§ Work request
From the first line down to the one containing "Analog-to Digital Conversion", reproduce the entries below exactly and leave out the pictures.

Stored records:
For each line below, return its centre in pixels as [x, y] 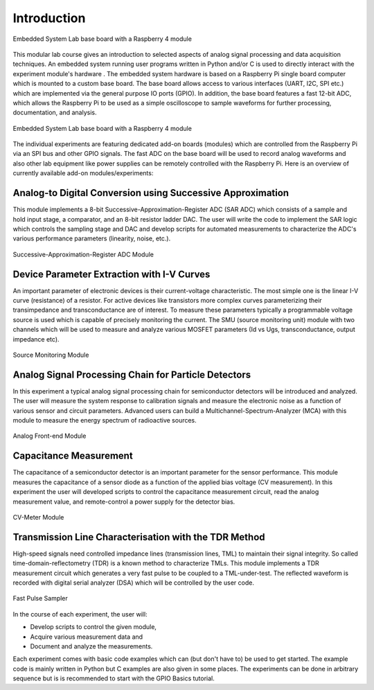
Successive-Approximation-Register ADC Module [83, 254]
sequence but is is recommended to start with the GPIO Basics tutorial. [114, 678]
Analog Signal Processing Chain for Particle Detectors [132, 374]
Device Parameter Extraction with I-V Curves [112, 274]
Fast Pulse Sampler [41, 599]
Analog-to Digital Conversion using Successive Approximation [151, 193]
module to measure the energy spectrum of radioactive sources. [105, 421]
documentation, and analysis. [55, 113]
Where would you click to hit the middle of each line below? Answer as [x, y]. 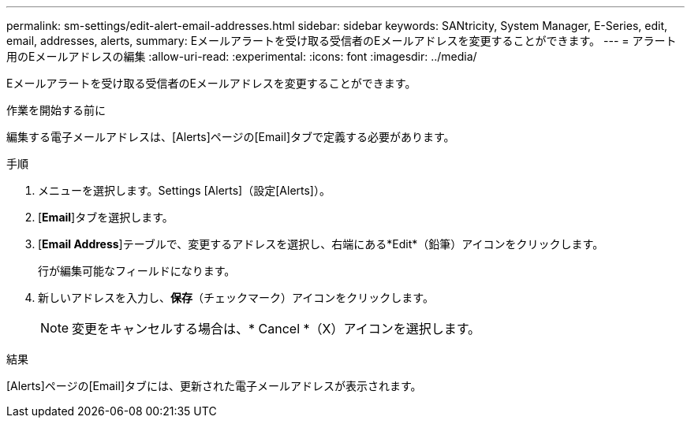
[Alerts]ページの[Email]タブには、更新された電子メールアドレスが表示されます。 [214, 386]
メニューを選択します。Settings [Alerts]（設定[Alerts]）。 [184, 190]
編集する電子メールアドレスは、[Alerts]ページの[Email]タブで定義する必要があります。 [231, 137]
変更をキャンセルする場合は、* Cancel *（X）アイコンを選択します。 [276, 329]
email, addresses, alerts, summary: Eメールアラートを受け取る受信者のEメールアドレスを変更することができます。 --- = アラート [342, 41]
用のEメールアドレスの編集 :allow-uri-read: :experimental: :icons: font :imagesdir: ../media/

§ Result of this task
For each line below, return its centre in pixels as [x, y] 
Successive-Approximation-Register ADC Module [83, 254]
sequence but is is recommended to start with the GPIO Basics tutorial. [114, 678]
Analog Signal Processing Chain for Particle Detectors [132, 374]
Device Parameter Extraction with I-V Curves [112, 274]
Fast Pulse Sampler [41, 599]
Analog-to Digital Conversion using Successive Approximation [151, 193]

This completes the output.